Credit card data stolen from hundreds of attendees at Boston conventions
Thieves pinched the credit card data for hundreds of attendees of two conferences held in Boston, a city in the US state of Massachusetts, this past autumn.
The Boston Globe said on Wednesday that victims have reported fraudulent purchases made on their accounts around the US and overseas.
It’s unclear how the thieves got the card numbers, although many victims said they used their credit cards in Boston restaurants and businesses – particularly in the Seaport District, where the Boston Convention Exhibition Center that they were attending is located.
Georges Benjamin, executive director of the American Public Health Association, told the Boston Globe that this is the first time his group has experienced such a thing.
The group hosted 13,000 convention-goers in early November, out of which, so far, 100 have reported that fraud was carried out on their accounts.

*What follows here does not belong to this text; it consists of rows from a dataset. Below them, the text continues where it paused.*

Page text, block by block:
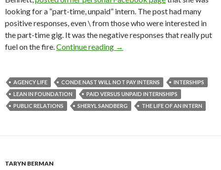
looking for a “part-time, unpaid” intern. The post had many
positive responses, even \ from those who were interested in
the part-time gig. It was the negative responses that really put
fuel on the fire.Continue reading →
AGENCY LIFE CONDE NAST WILL NOT PAY INTERNS
INTERSHIPS
LEAN IN FOUNDATION
PAID VERSUS UNPAID INTERNSHIPS
PUBLIC RELATIONS
SHERYL SANDBERG THE LIFE OF AN INTERN
TARYN BERMAN

In one case, a crook tried to make a $100,000 purchase on one of the accounts.
Another 200 people reported unauthorized charges after attending the annual conference of the American Society of Human Genetics, which hosted 8,000 attendees at the convention center in October.
The Boston businesses that could prove to be the weak spot have claimed that they’re not the source of the breach.
For its part, the public authority that runs the convention center – Massachusetts Convention Center Authority (MCCA) – said that the data breach didn’t happen inside the convention hall.
MCAA spokesman Mac Daniel said in a statement seen by the Boston Globe that the authority began investigating around Thanksgiving after having received complaints from the two conference groups and at this point has concluded that the breaches didn’t happen at its facility:
After running internal checks and working with our customers, we found that no alleged theft occurred in any MCCA facility and appeared to occur at bars and restaurants across the city.
James E. Rooney, Executive Director of the MCCA, said in a statement that seven of its own employees were also victimized in the breach.
The general manager of a hotel connected to the convention center that hosted many attendees, the Westin Boston Waterfront Hotel, also told the Boston Globe that the breaches hadn’t originated in its systems.
A spokeswoman for the Briar Group, which owns M.J. O’Connor’s Restaurant as well as City Bar inside the Westin, told the Boston Globe that its security consultants hadn’t detected any system problems and that the company complies with security standards as outlined by the payment card industry.
So, at the moment, it’s unclear where the source of the data breach is.
Let’s hope it turns up soon so no one else falls victim.